◆ EXERCISE DESCRIPTION
The answer must consist of every line below that contains the word "refer".

◆ RECORDS FOR THIS EXERCISE
::::::::

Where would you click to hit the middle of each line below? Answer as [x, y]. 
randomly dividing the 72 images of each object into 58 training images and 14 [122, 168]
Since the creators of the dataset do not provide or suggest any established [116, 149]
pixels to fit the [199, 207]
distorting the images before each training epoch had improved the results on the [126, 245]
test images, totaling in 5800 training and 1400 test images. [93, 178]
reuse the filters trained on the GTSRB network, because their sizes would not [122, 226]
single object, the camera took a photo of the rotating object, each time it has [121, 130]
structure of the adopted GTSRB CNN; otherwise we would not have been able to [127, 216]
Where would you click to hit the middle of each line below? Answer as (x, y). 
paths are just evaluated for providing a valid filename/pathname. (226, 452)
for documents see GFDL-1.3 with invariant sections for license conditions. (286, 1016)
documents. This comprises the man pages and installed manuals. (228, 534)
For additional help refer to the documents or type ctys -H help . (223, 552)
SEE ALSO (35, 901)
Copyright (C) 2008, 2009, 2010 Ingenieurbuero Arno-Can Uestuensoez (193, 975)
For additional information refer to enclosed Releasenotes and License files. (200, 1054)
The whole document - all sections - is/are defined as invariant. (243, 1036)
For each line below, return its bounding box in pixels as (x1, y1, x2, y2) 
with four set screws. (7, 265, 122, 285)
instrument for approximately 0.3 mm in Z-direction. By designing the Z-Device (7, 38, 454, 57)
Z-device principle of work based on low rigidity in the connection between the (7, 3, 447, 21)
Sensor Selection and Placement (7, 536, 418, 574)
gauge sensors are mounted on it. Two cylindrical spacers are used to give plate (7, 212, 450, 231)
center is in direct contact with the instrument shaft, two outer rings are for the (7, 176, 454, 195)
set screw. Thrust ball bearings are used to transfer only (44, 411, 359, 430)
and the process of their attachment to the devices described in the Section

::::::::

◆ OUTPUT
For additional help refer to the documents or type ctys -H help . (223, 552)
For additional information refer to enclosed Releasenotes and License files. (200, 1054)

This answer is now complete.